London hingegen kassierte zwei harmlose Verwarnungen, die mehr Frust als Härte zeigten. Vincent Lenentine (67.) und Dylan McLeod (73.) griffen beherzt, aber zu spät ein. "Ich wollte nur den Ball", rechtfertigte sich McLeod nach dem Spiel, "aber leider war der Gegner näher dran."

Und dann kam Malfoy wieder. In der 86. Minute, als London alles nach vorne warf, konterten die Blues eiskalt. Wieder war es Espinosa, der den Ball auf den rechten Flügel chipte, wieder war Malfoy da - und wieder zappelte der Ball im Netz. 3:1. Der Rest war Schweigen, zumindest auf den Tribünen. Nur die paar hundert mitgereisten Fans aus Quebec sangen sich durch die Nachspielzeit, während Lindemann auf der Bank stoisch kaute - vermutlich an einem Kaugummi, vielleicht aber auch an einem taktischen Gedanken für das nächste Spiel.
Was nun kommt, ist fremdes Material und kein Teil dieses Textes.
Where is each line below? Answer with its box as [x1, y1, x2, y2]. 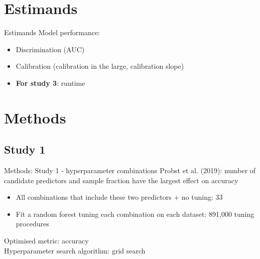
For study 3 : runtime [16, 77, 85, 88]
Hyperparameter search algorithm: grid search [4, 245, 146, 255]
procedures [16, 218, 49, 229]
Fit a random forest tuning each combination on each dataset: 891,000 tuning [16, 208, 254, 219]
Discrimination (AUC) [16, 44, 85, 54]
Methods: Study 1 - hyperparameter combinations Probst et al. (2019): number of [4, 165, 256, 176]
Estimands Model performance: [4, 27, 100, 38]
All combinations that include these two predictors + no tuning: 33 [16, 192, 223, 202]
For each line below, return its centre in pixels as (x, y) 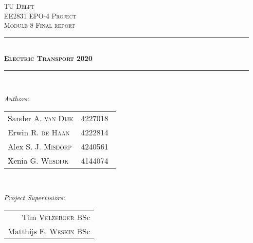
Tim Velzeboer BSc (56, 217)
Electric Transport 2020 (48, 58)
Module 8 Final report (40, 25)
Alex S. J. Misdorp (40, 147)
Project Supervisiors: (35, 197)
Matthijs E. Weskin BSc (49, 231)
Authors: (17, 98)
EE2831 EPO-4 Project (40, 15)
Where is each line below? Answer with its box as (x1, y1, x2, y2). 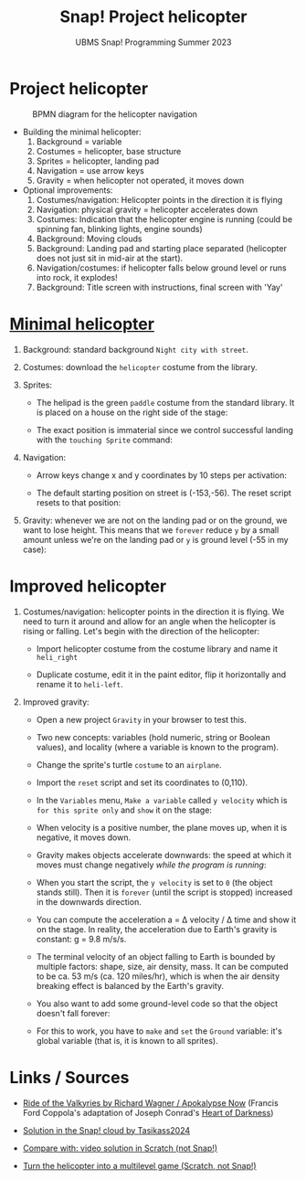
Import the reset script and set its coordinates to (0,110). (36, 777, 248, 788)
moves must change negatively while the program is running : (36, 859, 267, 870)
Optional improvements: (22, 185, 113, 196)
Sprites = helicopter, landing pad (36, 155, 160, 166)
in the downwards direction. (36, 896, 142, 907)
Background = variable (36, 135, 122, 147)
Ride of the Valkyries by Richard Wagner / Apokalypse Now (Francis (22, 1097, 279, 1108)
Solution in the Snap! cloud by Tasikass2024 (22, 1124, 191, 1135)
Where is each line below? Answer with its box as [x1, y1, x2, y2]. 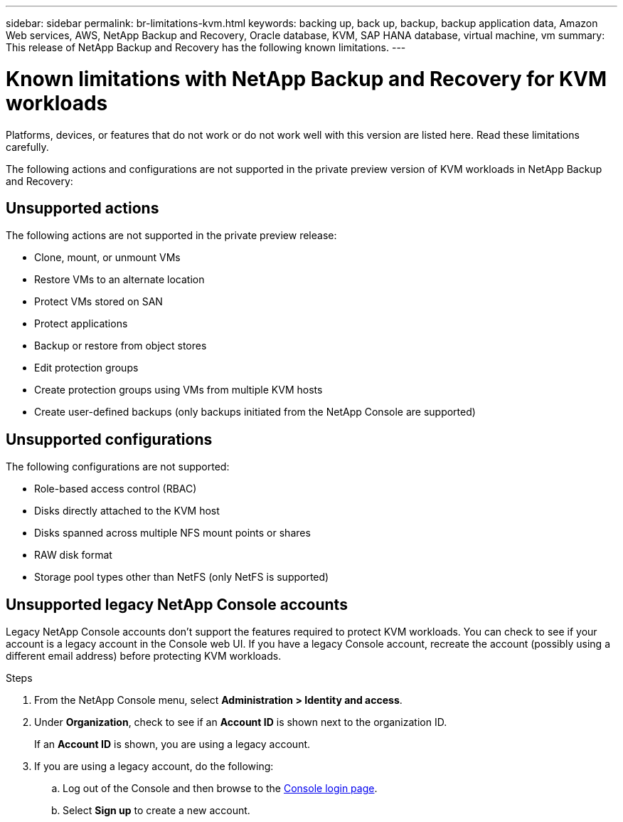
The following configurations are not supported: [6, 460, 230, 473]
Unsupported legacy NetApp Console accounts [6, 595, 348, 613]
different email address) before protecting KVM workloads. [6, 650, 282, 663]
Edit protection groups [34, 362, 139, 374]
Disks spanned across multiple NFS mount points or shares [34, 527, 311, 539]
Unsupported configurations [6, 430, 213, 448]
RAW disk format [34, 549, 112, 562]
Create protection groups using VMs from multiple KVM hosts [34, 384, 323, 396]
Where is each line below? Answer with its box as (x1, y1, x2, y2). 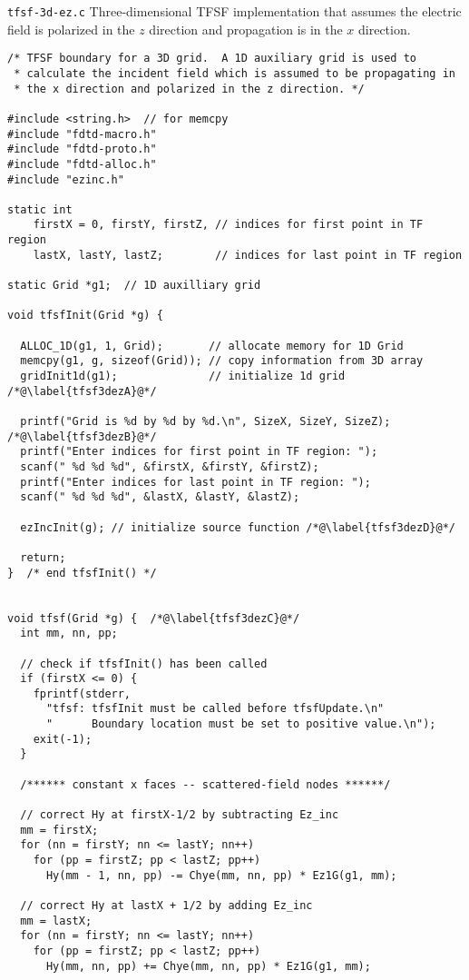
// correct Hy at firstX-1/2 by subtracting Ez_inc (20, 808, 339, 822)
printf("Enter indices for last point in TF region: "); (20, 475, 371, 489)
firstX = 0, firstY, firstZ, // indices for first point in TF (33, 218, 424, 232)
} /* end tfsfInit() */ (7, 566, 157, 579)
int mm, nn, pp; (20, 627, 118, 640)
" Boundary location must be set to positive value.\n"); (45, 718, 436, 731)
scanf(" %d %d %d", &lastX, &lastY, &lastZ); (20, 490, 300, 504)
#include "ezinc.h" (7, 173, 124, 186)
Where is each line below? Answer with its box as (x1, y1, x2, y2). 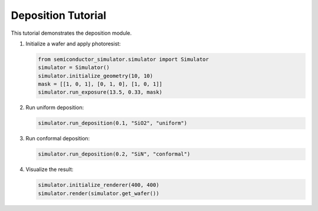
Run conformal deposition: (25, 135, 90, 142)
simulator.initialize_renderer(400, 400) (38, 182, 160, 189)
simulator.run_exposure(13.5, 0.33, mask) (38, 89, 163, 95)
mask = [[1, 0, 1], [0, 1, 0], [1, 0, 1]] (38, 81, 163, 88)
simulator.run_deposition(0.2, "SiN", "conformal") (38, 151, 191, 157)
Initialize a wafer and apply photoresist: (25, 40, 121, 47)
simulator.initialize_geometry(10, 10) (38, 72, 153, 79)
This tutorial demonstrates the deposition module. (11, 29, 132, 37)
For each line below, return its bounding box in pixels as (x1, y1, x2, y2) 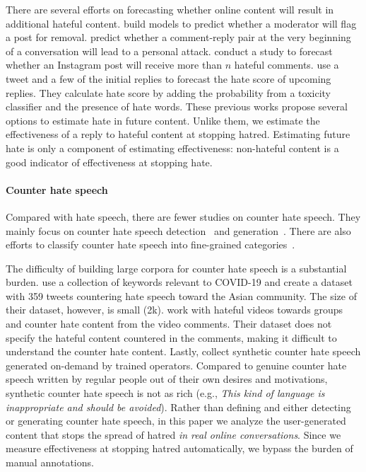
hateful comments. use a (234, 57, 339, 72)
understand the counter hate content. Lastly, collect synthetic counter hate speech (6, 344, 361, 359)
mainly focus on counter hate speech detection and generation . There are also (6, 223, 351, 238)
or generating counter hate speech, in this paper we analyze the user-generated (6, 413, 346, 428)
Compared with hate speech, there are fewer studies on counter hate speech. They (6, 209, 361, 224)
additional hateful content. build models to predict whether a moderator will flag (6, 16, 357, 30)
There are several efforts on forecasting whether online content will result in (6, 2, 334, 16)
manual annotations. (6, 455, 94, 470)
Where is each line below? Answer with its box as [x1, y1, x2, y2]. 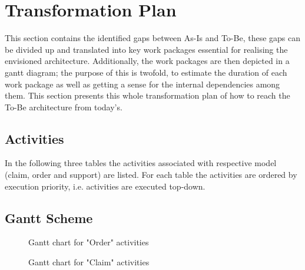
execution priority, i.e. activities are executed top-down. [5, 180, 205, 192]
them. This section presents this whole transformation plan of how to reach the [5, 89, 290, 102]
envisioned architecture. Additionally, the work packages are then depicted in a [5, 55, 290, 67]
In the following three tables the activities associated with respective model [5, 157, 277, 169]
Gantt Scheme [5, 208, 93, 227]
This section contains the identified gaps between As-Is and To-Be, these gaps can [5, 32, 301, 44]
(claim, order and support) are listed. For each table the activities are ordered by [5, 168, 297, 181]
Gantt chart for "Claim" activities [28, 256, 150, 268]
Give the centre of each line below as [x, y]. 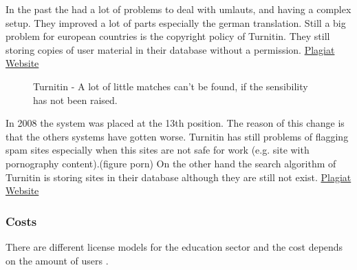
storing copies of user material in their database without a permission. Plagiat [170, 49]
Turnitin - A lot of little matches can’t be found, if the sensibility [171, 86]
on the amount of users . [57, 260]
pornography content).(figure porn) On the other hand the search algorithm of [171, 163]
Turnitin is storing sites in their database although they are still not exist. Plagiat [178, 177]
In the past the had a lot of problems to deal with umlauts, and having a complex [178, 9]
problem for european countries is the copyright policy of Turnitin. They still [168, 36]
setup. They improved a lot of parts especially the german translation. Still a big [176, 22]
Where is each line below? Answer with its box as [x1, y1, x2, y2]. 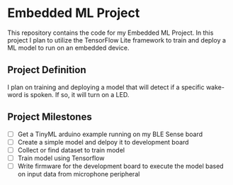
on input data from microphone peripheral [17, 169, 140, 178]
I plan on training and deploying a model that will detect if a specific [7, 83, 205, 91]
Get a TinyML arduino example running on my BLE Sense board [17, 130, 203, 138]
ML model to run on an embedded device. [7, 43, 130, 52]
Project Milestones [7, 111, 92, 123]
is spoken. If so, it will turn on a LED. [23, 90, 130, 99]
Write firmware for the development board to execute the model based [17, 162, 225, 170]
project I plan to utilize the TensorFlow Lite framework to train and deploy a [7, 35, 227, 44]
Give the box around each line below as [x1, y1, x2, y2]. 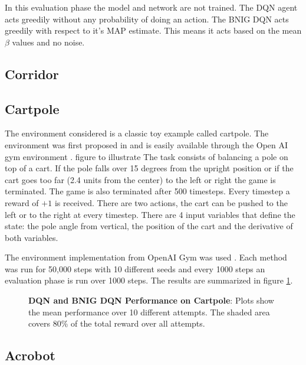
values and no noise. [12, 35, 85, 48]
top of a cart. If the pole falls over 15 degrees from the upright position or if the [5, 162, 294, 174]
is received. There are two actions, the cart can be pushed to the [54, 196, 288, 208]
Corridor [5, 64, 59, 83]
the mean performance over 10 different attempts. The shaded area [28, 305, 270, 318]
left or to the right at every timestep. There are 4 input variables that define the [5, 208, 295, 220]
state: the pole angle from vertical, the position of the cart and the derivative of [5, 220, 293, 232]
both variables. [5, 231, 58, 243]
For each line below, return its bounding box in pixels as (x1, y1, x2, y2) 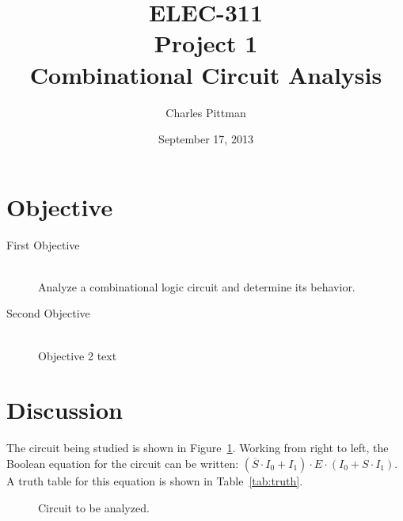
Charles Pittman (165, 104, 246, 120)
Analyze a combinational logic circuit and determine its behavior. (38, 278, 355, 295)
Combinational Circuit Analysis (29, 58, 382, 90)
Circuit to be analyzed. (38, 499, 150, 515)
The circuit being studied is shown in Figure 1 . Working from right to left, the (6, 439, 389, 456)
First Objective (6, 236, 80, 253)
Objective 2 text (38, 347, 117, 363)
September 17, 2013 (158, 131, 253, 147)
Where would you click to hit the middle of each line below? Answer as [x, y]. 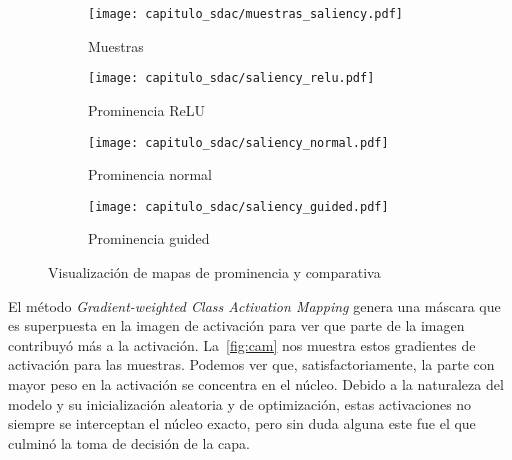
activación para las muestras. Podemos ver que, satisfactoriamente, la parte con [251, 364]
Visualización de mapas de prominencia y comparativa [214, 272]
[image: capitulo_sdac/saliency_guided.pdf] [238, 206]
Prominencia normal [150, 174]
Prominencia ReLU [146, 109]
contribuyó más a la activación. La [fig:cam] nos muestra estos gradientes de [242, 344]
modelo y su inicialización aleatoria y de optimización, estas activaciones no [240, 403]
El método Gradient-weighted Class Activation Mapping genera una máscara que [254, 305]
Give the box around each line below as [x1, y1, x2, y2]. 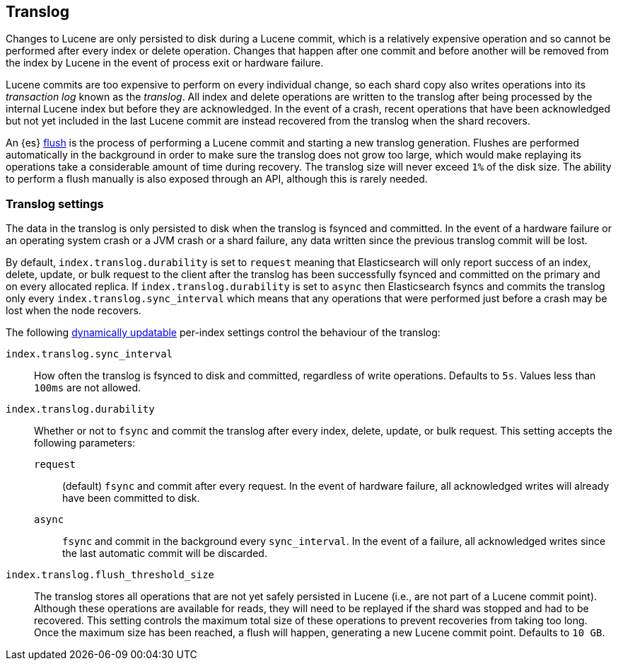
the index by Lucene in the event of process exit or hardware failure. [6, 57, 324, 69]
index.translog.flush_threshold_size [6, 569, 215, 581]
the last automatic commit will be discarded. [62, 547, 267, 560]
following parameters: [34, 437, 136, 449]
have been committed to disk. [62, 492, 200, 505]
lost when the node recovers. [6, 304, 141, 317]
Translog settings [6, 196, 104, 211]
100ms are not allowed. [34, 381, 141, 394]
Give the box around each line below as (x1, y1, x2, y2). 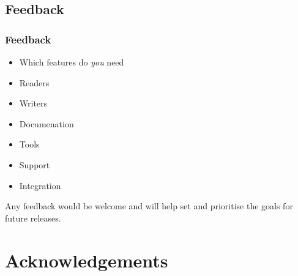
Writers (19, 97, 48, 110)
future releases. (5, 211, 61, 224)
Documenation (19, 117, 74, 130)
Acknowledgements (5, 247, 168, 272)
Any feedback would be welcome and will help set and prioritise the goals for (5, 200, 293, 212)
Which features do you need (19, 56, 124, 68)
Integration (19, 179, 61, 192)
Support (19, 158, 50, 171)
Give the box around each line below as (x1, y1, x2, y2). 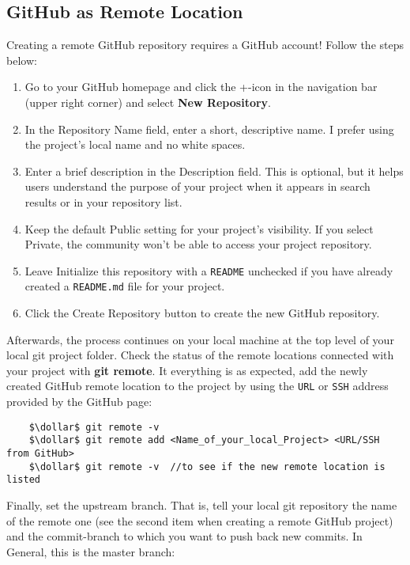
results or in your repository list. (24, 193, 182, 210)
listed (6, 474, 40, 486)
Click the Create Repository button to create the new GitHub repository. (24, 305, 380, 321)
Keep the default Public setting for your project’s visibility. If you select (24, 220, 374, 237)
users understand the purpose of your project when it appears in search (24, 178, 371, 195)
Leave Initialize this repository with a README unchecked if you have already (24, 262, 393, 279)
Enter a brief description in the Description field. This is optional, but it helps (24, 162, 404, 179)
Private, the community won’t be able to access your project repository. (24, 236, 372, 252)
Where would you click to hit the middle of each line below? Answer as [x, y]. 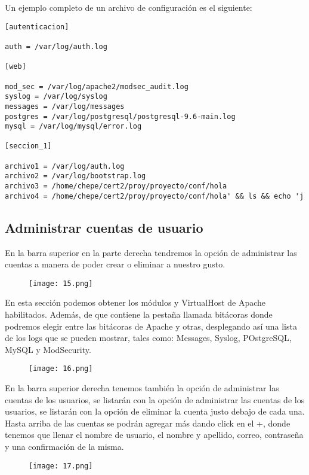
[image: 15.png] [61, 283]
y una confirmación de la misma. [64, 447]
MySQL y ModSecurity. [48, 349]
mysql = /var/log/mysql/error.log [73, 127]
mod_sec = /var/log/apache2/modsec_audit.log [97, 86]
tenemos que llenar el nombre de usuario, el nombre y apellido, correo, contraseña [154, 435]
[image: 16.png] [61, 369]
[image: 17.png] [61, 466]
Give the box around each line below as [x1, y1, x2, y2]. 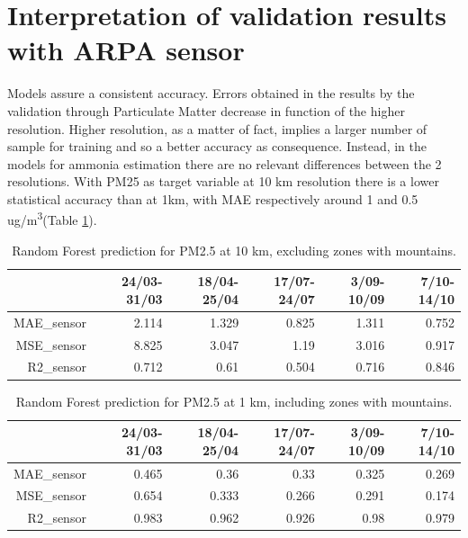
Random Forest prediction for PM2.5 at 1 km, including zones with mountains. [15, 391, 453, 410]
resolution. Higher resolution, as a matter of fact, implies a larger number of [7, 119, 427, 138]
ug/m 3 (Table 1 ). [7, 208, 97, 229]
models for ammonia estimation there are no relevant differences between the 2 [7, 154, 442, 173]
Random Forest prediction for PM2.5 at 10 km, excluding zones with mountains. [12, 240, 456, 259]
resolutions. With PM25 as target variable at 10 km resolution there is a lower [7, 172, 439, 191]
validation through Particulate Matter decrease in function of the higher [7, 101, 405, 120]
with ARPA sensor [7, 31, 245, 68]
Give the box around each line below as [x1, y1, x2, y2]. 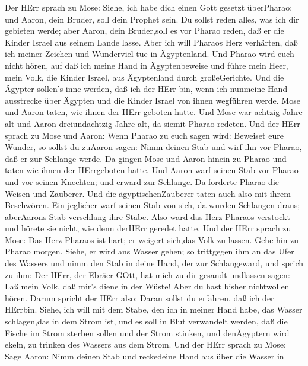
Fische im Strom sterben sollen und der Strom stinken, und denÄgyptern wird [5, 326, 290, 339]
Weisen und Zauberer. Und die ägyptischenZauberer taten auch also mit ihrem [5, 187, 291, 199]
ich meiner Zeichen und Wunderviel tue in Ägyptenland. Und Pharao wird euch [5, 47, 294, 60]
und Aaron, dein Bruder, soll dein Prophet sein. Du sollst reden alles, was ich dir [5, 12, 299, 25]
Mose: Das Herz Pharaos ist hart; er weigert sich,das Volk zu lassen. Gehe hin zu [5, 233, 299, 246]
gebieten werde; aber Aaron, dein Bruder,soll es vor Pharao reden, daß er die [5, 24, 284, 37]
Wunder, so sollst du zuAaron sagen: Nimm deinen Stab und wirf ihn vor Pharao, [5, 141, 302, 153]
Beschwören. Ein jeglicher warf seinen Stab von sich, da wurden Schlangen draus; [5, 199, 300, 211]

Statistisch gesehen war es ein kurioser Abend: London hatte 56 Prozent Ballbesitz, aber nur fünf Torschüsse. Quebec dagegen schoss 15-mal, gewann mehr Zweikämpfe (54,5 Prozent) und wirkte dabei, als hätten sie das Drehbuch des Spiels schon vorher gelesen. "Wir haben uns an unseren Plan gehalten", sagte Lindemann, "und der hieß: Lass sie spielen, aber nicht treffen."

Ron Wiesel dagegen suchte nach Worten. "Wir wollten mutig auftreten", seufzte er. "Leider waren wir hauptsächlich mutig darin, Chancen zu vergeben." Kapitän Caron versuchte es optimistischer: "Wir haben gezeigt, dass wir Fußball spielen können - jetzt müssen wir nur noch gewinnen."

Am Ende blieb das Flutlicht an, die Fans gingen, und irgendwo in der Kabine von London United knarrte eine Tür, als wolle sie sagen: Manchmal ist Ballbesitz eben nur die Illusion von Kontrolle.

Ein Abend für Statistikfreunde, Taktikliebhaber - und für alle, die wissen, dass Effizienz oft lauter spricht als Ästhetik.